◆ **Work to complete**: In this exercise, write out the data word for word and leave every image out.
━━ Given records ━━
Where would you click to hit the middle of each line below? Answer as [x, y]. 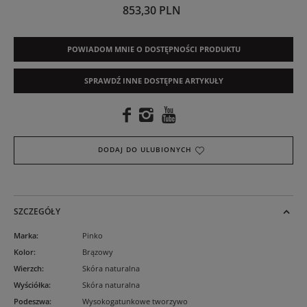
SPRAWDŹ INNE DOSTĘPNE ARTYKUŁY [153, 81]
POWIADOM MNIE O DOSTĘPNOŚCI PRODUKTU [153, 49]
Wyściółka [31, 285]
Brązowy [98, 252]
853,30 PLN [152, 11]
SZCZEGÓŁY [37, 212]
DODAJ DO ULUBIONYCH [146, 150]
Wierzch [28, 269]
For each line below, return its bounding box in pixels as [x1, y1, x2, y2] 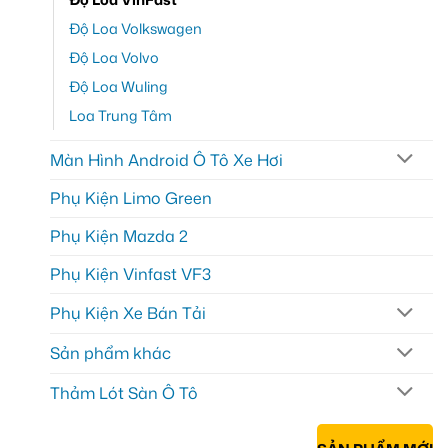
━━━
◆ **Task response**:
Where would you click to hit the middle of each line below? Answer as [x, y]. 
SPRAWDŹ INNE DOSTĘPNE ARTYKUŁY [153, 81]
POWIADOM MNIE O DOSTĘPNOŚCI PRODUKTU [153, 49]
Wyściółka [31, 285]
Brązowy [98, 252]
853,30 PLN [152, 11]
SZCZEGÓŁY [37, 212]
DODAJ DO ULUBIONYCH [146, 150]
Wierzch [28, 269]
For each line below, return its bounding box in pixels as [x1, y1, x2, y2] 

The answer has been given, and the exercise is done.